Required action >> Pull every line of the entries that has the word "understanding".

Available records >>
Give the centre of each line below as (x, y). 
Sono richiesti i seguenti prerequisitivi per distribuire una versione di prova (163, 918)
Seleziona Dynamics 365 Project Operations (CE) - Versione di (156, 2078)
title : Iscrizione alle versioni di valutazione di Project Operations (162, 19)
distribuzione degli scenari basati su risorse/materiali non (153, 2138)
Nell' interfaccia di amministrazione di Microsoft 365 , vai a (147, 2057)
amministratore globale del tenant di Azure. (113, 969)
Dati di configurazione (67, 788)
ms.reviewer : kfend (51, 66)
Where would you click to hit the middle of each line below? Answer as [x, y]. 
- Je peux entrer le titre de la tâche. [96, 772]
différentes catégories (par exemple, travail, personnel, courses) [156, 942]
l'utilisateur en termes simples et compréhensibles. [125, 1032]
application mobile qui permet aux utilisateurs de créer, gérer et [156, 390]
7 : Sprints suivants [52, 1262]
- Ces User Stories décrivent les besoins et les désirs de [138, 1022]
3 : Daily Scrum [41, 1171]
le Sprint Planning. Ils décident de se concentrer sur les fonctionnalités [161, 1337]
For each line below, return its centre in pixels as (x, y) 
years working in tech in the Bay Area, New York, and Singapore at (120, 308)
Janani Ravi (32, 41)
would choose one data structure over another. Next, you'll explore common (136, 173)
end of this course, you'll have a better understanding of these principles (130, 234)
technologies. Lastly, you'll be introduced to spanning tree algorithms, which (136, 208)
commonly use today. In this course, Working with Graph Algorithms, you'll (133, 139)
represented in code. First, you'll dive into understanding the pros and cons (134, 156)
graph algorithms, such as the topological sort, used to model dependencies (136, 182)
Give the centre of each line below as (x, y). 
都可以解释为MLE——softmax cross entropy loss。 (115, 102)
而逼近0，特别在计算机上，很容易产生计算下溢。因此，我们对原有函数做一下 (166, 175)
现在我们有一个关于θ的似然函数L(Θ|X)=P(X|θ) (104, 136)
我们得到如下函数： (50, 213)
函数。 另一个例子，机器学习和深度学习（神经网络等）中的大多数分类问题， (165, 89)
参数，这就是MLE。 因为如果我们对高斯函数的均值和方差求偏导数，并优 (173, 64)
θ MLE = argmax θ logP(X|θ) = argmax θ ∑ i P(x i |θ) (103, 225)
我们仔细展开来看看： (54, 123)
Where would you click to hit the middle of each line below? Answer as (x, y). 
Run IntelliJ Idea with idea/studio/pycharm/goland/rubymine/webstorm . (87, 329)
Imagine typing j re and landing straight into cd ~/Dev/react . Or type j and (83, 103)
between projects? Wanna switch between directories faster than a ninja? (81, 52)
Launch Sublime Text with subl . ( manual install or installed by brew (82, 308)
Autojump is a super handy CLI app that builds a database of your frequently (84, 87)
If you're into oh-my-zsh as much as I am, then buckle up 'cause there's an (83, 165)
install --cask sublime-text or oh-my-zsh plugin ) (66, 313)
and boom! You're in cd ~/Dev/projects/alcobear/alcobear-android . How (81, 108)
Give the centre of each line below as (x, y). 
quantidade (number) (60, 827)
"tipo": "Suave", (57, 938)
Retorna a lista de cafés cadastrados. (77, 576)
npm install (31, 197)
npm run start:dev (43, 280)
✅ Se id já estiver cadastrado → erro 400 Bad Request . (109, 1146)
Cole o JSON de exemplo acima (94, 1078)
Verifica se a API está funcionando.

Written answer >>
end of this course, you'll have a better understanding of these principles (130, 234)
represented in code. First, you'll dive into understanding the pros and cons (134, 156)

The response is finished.